▶ About this exercise
Write the entries again exactly, with no line missing.
───
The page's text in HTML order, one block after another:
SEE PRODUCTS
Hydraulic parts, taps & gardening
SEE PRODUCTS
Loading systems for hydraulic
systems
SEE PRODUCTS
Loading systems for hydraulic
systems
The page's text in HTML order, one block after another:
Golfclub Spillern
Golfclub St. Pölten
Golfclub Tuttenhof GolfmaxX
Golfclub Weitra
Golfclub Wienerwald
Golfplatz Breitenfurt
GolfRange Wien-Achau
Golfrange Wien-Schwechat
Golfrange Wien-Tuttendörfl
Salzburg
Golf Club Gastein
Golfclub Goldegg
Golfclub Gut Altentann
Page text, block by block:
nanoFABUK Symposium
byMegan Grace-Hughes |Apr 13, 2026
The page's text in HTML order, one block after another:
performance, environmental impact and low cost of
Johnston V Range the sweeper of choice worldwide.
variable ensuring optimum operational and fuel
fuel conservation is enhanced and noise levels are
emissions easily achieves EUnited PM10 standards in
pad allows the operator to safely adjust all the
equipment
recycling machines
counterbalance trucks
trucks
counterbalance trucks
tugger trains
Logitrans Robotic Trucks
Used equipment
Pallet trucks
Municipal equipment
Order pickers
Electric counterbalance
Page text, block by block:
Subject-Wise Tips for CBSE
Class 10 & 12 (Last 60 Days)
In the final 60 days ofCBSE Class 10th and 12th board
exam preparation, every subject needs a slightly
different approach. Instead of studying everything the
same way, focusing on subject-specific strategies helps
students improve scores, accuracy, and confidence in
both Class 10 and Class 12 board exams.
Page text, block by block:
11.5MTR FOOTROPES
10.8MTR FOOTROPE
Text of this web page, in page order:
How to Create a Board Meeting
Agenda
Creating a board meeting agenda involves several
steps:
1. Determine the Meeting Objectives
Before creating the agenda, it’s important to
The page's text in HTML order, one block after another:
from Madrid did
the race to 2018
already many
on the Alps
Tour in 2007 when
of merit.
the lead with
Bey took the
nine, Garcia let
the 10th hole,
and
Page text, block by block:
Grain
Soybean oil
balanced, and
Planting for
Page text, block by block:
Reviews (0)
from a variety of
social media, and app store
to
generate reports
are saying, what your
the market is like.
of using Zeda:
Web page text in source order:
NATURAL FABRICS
───
▶ Written solution
The page's text in HTML order, one block after another:
SEE PRODUCTS
Hydraulic parts, taps & gardening
SEE PRODUCTS
Loading systems for hydraulic
systems
SEE PRODUCTS
Loading systems for hydraulic
systems
The page's text in HTML order, one block after another:
Golfclub Spillern
Golfclub St. Pölten
Golfclub Tuttenhof GolfmaxX
Golfclub Weitra
Golfclub Wienerwald
Golfplatz Breitenfurt
GolfRange Wien-Achau
Golfrange Wien-Schwechat
Golfrange Wien-Tuttendörfl
Salzburg
Golf Club Gastein
Golfclub Goldegg
Golfclub Gut Altentann
Page text, block by block:
nanoFABUK Symposium
byMegan Grace-Hughes |Apr 13, 2026
The page's text in HTML order, one block after another:
performance, environmental impact and low cost of
Johnston V Range the sweeper of choice worldwide.
variable ensuring optimum operational and fuel
fuel conservation is enhanced and noise levels are
emissions easily achieves EUnited PM10 standards in
pad allows the operator to safely adjust all the
equipment
recycling machines
counterbalance trucks
trucks
counterbalance trucks
tugger trains
Logitrans Robotic Trucks
Used equipment
Pallet trucks
Municipal equipment
Order pickers
Electric counterbalance
Page text, block by block:
Subject-Wise Tips for CBSE
Class 10 & 12 (Last 60 Days)
In the final 60 days ofCBSE Class 10th and 12th board
exam preparation, every subject needs a slightly
different approach. Instead of studying everything the
same way, focusing on subject-specific strategies helps
students improve scores, accuracy, and confidence in
both Class 10 and Class 12 board exams.
Page text, block by block:
11.5MTR FOOTROPES
10.8MTR FOOTROPE
Text of this web page, in page order:
How to Create a Board Meeting
Agenda
Creating a board meeting agenda involves several
steps:
1. Determine the Meeting Objectives
Before creating the agenda, it’s important to
The page's text in HTML order, one block after another:
from Madrid did
the race to 2018
already many
on the Alps
Tour in 2007 when
of merit.
the lead with
Bey took the
nine, Garcia let
the 10th hole,
and
Page text, block by block:
Grain
Soybean oil
balanced, and
Planting for
Page text, block by block:
Reviews (0)
from a variety of
social media, and app store
to
generate reports
are saying, what your
the market is like.
of using Zeda:
Web page text in source order:
NATURAL FABRICS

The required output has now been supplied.